AIM OF THE TASK:
Leave out the pictures and transcribe the rest of the records exactly.

Excerpts from a dataset:
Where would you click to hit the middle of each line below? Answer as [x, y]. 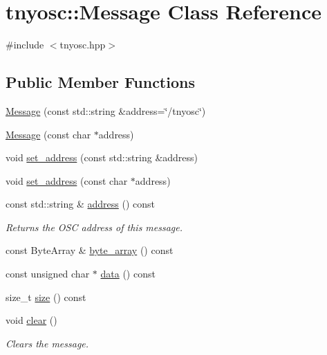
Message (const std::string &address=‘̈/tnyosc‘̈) [106, 110]
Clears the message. [47, 343]
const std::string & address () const [80, 204]
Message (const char [48, 134]
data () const [128, 274]
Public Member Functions [100, 82]
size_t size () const [46, 297]
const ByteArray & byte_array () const [90, 250]
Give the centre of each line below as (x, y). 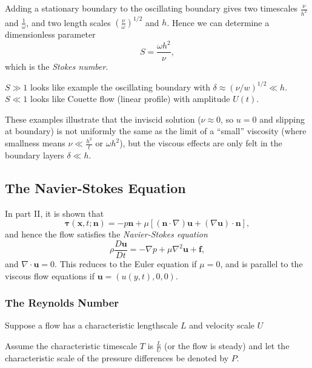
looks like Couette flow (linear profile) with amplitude (130, 99)
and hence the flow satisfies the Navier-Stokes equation (106, 234)
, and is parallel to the (261, 263)
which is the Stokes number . (57, 66)
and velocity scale (222, 325)
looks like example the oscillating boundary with (120, 87)
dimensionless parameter (50, 34)
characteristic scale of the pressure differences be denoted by (117, 357)
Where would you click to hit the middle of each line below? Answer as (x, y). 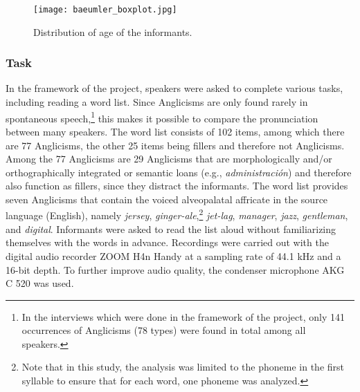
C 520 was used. (40, 283)
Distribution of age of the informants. (113, 31)
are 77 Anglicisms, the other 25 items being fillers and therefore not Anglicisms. (175, 145)
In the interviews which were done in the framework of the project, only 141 (183, 316)
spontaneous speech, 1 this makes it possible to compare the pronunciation (162, 117)
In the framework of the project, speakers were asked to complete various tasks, (174, 88)
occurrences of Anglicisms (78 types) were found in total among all (164, 330)
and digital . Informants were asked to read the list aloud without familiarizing (171, 228)
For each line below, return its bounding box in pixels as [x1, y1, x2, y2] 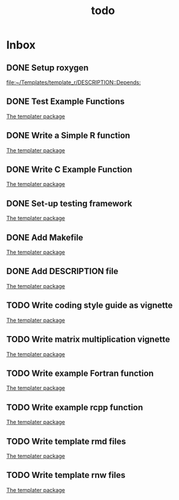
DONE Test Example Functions [6, 96, 125, 107]
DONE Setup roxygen [6, 62, 89, 73]
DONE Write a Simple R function [6, 130, 131, 141]
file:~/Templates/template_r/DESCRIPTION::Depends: [6, 79, 141, 86]
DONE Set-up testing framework [6, 198, 132, 209]
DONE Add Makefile [6, 232, 84, 242]
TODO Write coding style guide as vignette [6, 300, 173, 311]
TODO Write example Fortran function [6, 368, 154, 378]
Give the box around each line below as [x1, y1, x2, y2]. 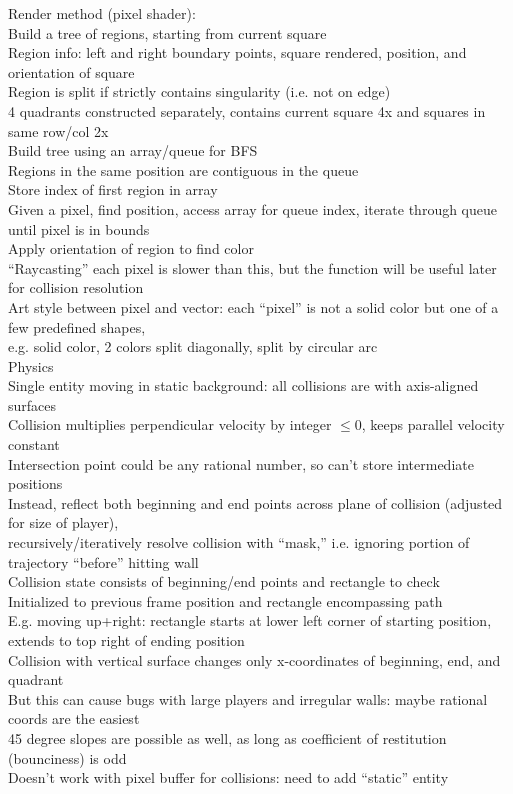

RESULT FOR THIS TASK:
Where would you click to hit the middle of each line below? Answer as [x, y]. 
Message (const std::string &address=‘̈/tnyosc‘̈) [106, 110]
Clears the message. [47, 343]
const std::string & address () const [80, 204]
Message (const char [48, 134]
data () const [128, 274]
Public Member Functions [100, 82]
size_t size () const [46, 297]
const ByteArray & byte_array () const [90, 250]
Give the centre of each line below as (x, y). 
looks like Couette flow (linear profile) with amplitude (130, 99)
and hence the flow satisfies the Navier-Stokes equation (106, 234)
, and is parallel to the (261, 263)
which is the Stokes number . (57, 66)
and velocity scale (222, 325)
looks like example the oscillating boundary with (120, 87)
dimensionless parameter (50, 34)
characteristic scale of the pressure differences be denoted by (117, 357)
Where would you click to hit the middle of each line below? Answer as (x, y). 
C 520 was used. (40, 283)
Distribution of age of the informants. (113, 31)
are 77 Anglicisms, the other 25 items being fillers and therefore not Anglicisms. (175, 145)
In the interviews which were done in the framework of the project, only 141 (183, 316)
spontaneous speech, 1 this makes it possible to compare the pronunciation (162, 117)
In the framework of the project, speakers were asked to complete various tasks, (174, 88)
occurrences of Anglicisms (78 types) were found in total among all (164, 330)
and digital . Informants were asked to read the list aloud without familiarizing (171, 228)
For each line below, return its bounding box in pixels as [x1, y1, x2, y2] 
DONE Test Example Functions [6, 96, 125, 107]
DONE Setup roxygen [6, 62, 89, 73]
DONE Write a Simple R function [6, 130, 131, 141]
file:~/Templates/template_r/DESCRIPTION::Depends: [6, 79, 141, 86]
DONE Set-up testing framework [6, 198, 132, 209]
DONE Add Makefile [6, 232, 84, 242]
TODO Write coding style guide as vignette [6, 300, 173, 311]
TODO Write example Fortran function [6, 368, 154, 378]
Give the box around each line below as [x1, y1, x2, y2]. 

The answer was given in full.